WORK REQUIRED: An exact reproduction of the lines below, from the first through the one with "trajectories to highlight", is the whole answer; pictures have no place in it.

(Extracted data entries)
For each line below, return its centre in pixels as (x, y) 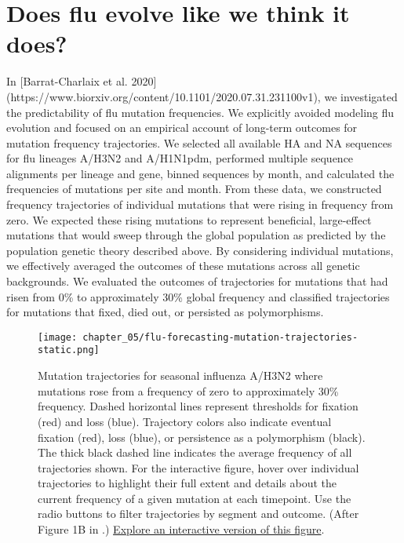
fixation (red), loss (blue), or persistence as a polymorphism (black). (202, 437)
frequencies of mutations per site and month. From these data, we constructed (194, 189)
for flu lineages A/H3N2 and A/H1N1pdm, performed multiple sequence (180, 158)
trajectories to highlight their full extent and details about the (187, 483)
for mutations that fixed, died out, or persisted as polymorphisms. (165, 312)
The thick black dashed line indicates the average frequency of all (195, 452)
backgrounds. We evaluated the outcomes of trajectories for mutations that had (197, 281)
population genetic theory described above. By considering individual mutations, (200, 250)

OUTPUT BELOW:
For each line below, return its centre in pixels as (x, y) 
fixation (red), loss (blue), or persistence as a polymorphism (black). (202, 437)
frequencies of mutations per site and month. From these data, we constructed (194, 189)
for flu lineages A/H3N2 and A/H1N1pdm, performed multiple sequence (180, 158)
trajectories to highlight their full extent and details about the (187, 483)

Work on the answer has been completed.